Getting What You Need
So why visit the writing center? If I had to boil down what I have tried to convey here, I would say students should visit the writing center because:
- Writing isn’t easy and tutors can help. (It’s pretty basic.)
- Tutors are able to discuss writing in a way that moves you forward. They create idea-rich conversations.
- Writing centers instill confidence that you are on the right track, or help you get there if you’re not.
- Writers need readers.
I think these are sound reasons, but some readers may wonder why it has to be a writing center tutor and not a roommate or a gym buddy. Listen to Kelly Ruth Anderson, a tutor at the University of Iowa. I asked her the same question I asked the others, “Why do you believe students should visit the writing center?” For her answer, she posed a slightly different question: “Why do students visit the writing center?” She pointed out that what people should do and what they actually do are often quite different. I like her answer because it demonstrates one of the ways that tutors are trained to help writers: when given an assignment, they turn it to the writer’s advantage. Kelly told me:
Why do students visit the Writing Center? For all the wonderful talk about “becoming a better writer,” most of my tutees visit the WC—at least initially— out of a sense of real and tangible need. My teacher said that I need better transitions. English isn’t my first language, and I need help with grammar. I need an “A”—how can I get an A on this paper? And I’m not sure that I can blame students for acting out of these specific needs—we seem to be a pretty results-driven society, and many students overlook the role that writing can play in their future lives. (So why bother with some lofty, perhaps seemingly insurmountable, goal like “becoming a better writer”?) In other words, I can give students the “real” reason to visit the Writing Center—to become a better writer—but I’m not sure that answer will actually get them to visit the writing Center.

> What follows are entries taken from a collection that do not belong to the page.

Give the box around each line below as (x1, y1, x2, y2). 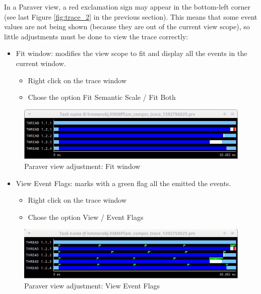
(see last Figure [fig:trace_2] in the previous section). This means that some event (4, 11, 257, 22)
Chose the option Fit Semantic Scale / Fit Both (28, 92, 176, 102)
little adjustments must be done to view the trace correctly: (4, 31, 188, 41)
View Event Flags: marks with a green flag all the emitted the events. (16, 178, 231, 188)
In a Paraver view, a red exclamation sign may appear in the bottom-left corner (4, 2, 250, 12)
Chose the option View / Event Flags (28, 211, 144, 222)
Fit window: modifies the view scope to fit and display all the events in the (16, 48, 247, 58)
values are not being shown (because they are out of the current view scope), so (4, 21, 250, 32)
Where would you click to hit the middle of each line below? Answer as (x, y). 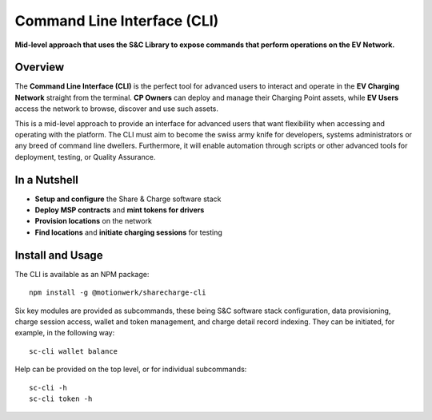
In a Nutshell (47, 180)
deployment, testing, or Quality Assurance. (85, 157)
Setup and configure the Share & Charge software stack (128, 199)
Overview (40, 67)
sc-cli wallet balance (74, 351)
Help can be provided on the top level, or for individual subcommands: (131, 369)
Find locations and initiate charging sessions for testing (129, 232)
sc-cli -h (48, 388)
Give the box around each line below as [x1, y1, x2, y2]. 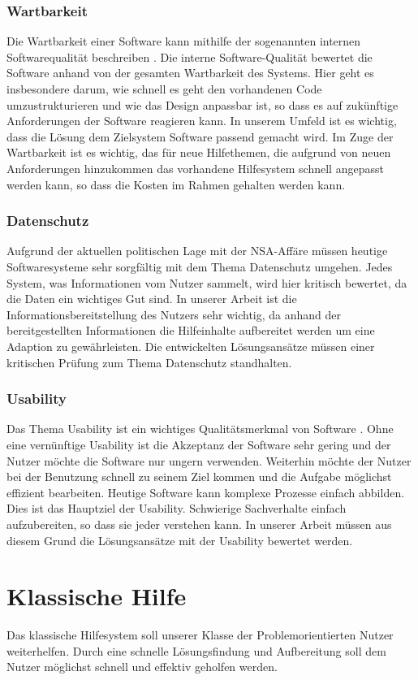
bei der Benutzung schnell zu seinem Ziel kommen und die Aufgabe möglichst [6, 468, 392, 485]
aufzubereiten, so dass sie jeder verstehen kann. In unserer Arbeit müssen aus [6, 515, 392, 532]
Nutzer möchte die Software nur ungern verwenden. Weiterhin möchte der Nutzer [6, 452, 412, 469]
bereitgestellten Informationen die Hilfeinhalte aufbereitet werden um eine [6, 322, 375, 339]
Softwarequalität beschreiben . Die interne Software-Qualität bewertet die [6, 48, 373, 65]
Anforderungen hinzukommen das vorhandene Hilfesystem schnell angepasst [6, 159, 384, 176]
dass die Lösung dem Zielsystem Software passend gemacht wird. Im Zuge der [6, 128, 394, 145]
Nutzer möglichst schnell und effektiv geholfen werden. [6, 658, 278, 675]

Kelly eventually answered the question I had asked, but first she said something she felt was just as important. This was a wise move, one that elevated her idea and made it memorable. Kelly knew what I had asked, but first she told me what I needed to hear. Writing center tutors do the same thing, and Kelly’s response is a reflection of this. Tutors and teachers know that everybody wants to receive good grades on their papers. But grades are the end product of what you do to earn them. If Kelly were your tutor and you didn’t know what to write in response to a question on an assignment, she could help you to see the question in a different light that would show you a different path to take. She cannot give you the A you want, but she can give you the idea you need.
Learning to write is not a uniformly warm fuzzy experience, but it can lead to some of the best encounters you will have in school—with tutors in the writing center who are there just to help.